The forms of the components MG and PO3 in the PDB dictionary are probably already those that will be needed most often. However, it is rare that a fully protonated ATP will be used so it is more convenient to define a default variant which automatically gives the fully deprotonated form. This is done in the third statement by defining the variants attribute of the PDB component corresponding to ATP.
- The fourth statement creates the fully deprotonated variant for ATP by instantiating the PDBComponentVariant class. The arguments to the constructor define the component to which the variant is to be applied (component), the name of the variant (label), the names of the atoms to delete in the target component (atomsToDelete) and a dictionary permitting the formal charges for atoms that remain to be changed (formalCharges). In this case, the four hydrogens bound to the phosphate oxygens are removed and the oxygens to which they were bound each acquire a negative charge. Of course, when an atom is removed any bonds it may have are also deleted. Although not needed here, there are other arguments to the constructor which allow atoms and bonds to be added, bonds to be deleted and bond orders to be changed.
- The next group of statements creates the missing PhosphorylatedThreonine link. A link is made up of two anonymous variants (i.e. variants without names) so these are created first. Both are simple. The first (left) variant is for PO3 and changes the charge of the phosphorus from minus one to zero (thereby increasing the charge for the component from -3 to -2). The second (right) variant is for THR and removes the hydroxyl hydrogen HG1. The link itself is created by instantiating the class PDBComponentLink. The arguments to the constructor give the name of the link (label), the labels of the atoms between which there is to be a bond (atomLabel1 and atomLabel2), the variants for each component participating in the link (variant1 and variant2) and the type of bond (bondOrder).
- The program terminates by inserting the necessary components and the created variant and link into the library using the function AddItemToPDBComponentLibrary. An existing library must exist at the location pointed to by PBABEL_PDBDATA for this function to work.
It is quite common that a component is desired that is not in the PDB chemical component dictionary, in which case a component must be constructed from scratch. The easiest way to do this is to create a system with the desired composition and then convert it to a component, with the desired name, using the class method FromSystem of the PDBComponent class.
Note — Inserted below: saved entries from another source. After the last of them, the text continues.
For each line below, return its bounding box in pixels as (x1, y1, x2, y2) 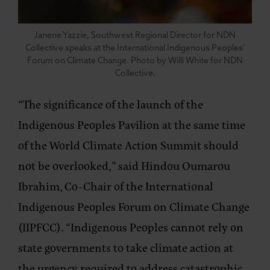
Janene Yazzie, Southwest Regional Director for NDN (34, 31, 236, 40)
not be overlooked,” (18, 157, 118, 174)
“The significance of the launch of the (18, 95, 203, 112)
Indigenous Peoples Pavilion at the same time (18, 116, 245, 133)
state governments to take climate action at (18, 239, 233, 256)
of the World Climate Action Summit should (18, 136, 239, 153)
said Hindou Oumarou (118, 157, 230, 174)
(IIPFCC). (18, 218, 66, 235)

Systems with sufficient information are most conveniently generated from MOL files or SMILES strings. Examples are:
# . Construct a component from a MOL file.
system = MOLFile_ToSystem ( "water.mol" )
component = PDBComponent.FromSystem ( system, label = "WAT" )
# . Construct a component from a SMILES.
system = SMILES_ToSystem ( "O" )
component = PDBComponent.FromSystem ( system, label = "WAT" )
As a final point, it is advisable to gather together, or at least conserve, all scripts that modify the component library. This means that the "local" version of the library can be regenerated in case of problems or when employing future versions of pDynamo that may not be compatible in some way with earlier ones.